EXERCISE
Search the records below for the word "آهنگ", then return every line where it appears.

Stored records:
========================================

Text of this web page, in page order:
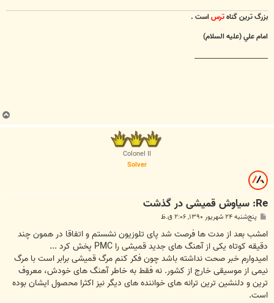
بزرگ ترين گناهترس است .
امام علي (عليه السلام)
________________________
Colonel II
Solver
Re: سیاوش قمیشی در گذشت
س
ت
پنج‌شنبه ۲۴ شهریور ۱۳۹۰, ۲:۰۶ ق.ظ
امشب بعد از مدت ها فرصت شد پای تلوزیون نشستم و اتفاقا در همون چند
دقیقه کوتاه یکی از آهنگ های جدید قمیشی را PMC پخش کرد ...
امیدوارم خبر صحت نداشته باشد چون فکر کنم مرگ قمیشی برابر است با مرگ
نیمی از موسیقی خارج از کشور. نه فقط به خاطر آهنگ های خودش، معروف
ترین و دلنشین ترین ترانه های خواننده های دیگر نیز اکثرا محصول ایشان بوده
است.
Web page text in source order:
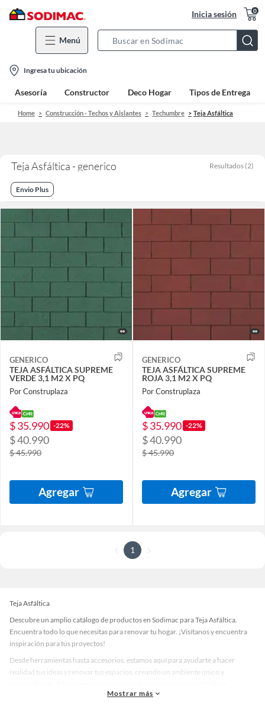
Inicia sesión 0
Menú
Bar
location-
icon
Ingresa tu ubicación
Asesoría Constructor Deco Hogar Tipos de Entrega
Home Construcción - Techos y Aislantes Techumbre Teja Asfáltica
Teja Asfáltica - generico Resultados (2)
Envio Plus
GENERICO
TEJA ASFÁLTICA SUPREME
VERDE 3,1 M2 X PQ
Por Construplaza
$ 35.990 -22%
$ 40.990
$ 45.990
Agregar
GENERICO
TEJA ASFÁLTICA SUPREME
ROJA 3,1 M2 X PQ
Por Construplaza
$ 35.990 -22%
$ 40.990
$ 45.990
Agregar
1
Teja Asfáltica
Descubre un amplio catálogo de productos en Sodimac para Teja Asfáltica.
Encuentra todo lo que necesitas para renovar tu hogar. ¡Visítanos y encuentra
inspiración para tus proyectos!
Desde herramientas hasta accesorios, estamos aquí para ayudarte a hacer
realidad tus ideas y renovar tus espacios, creando un ambiente único y
accesorios de calidad que te ayudarán a crear un espacio más tú.
Mostrar más
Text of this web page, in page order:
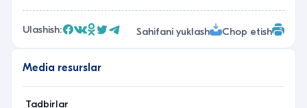
Ulashish: Sahifani yuklash Chop etish
Media resurslar
Tadbirlar
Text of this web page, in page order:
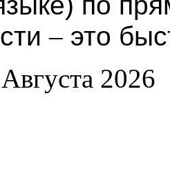
– это
2026

========================================

WRITTEN RESPONSE
دقیقه کوتاه یکی از آهنگ های جدید قمیشی را PMC پخش کرد ...
نیمی از موسیقی خارج از کشور. نه فقط به خاطر آهنگ های خودش، معروف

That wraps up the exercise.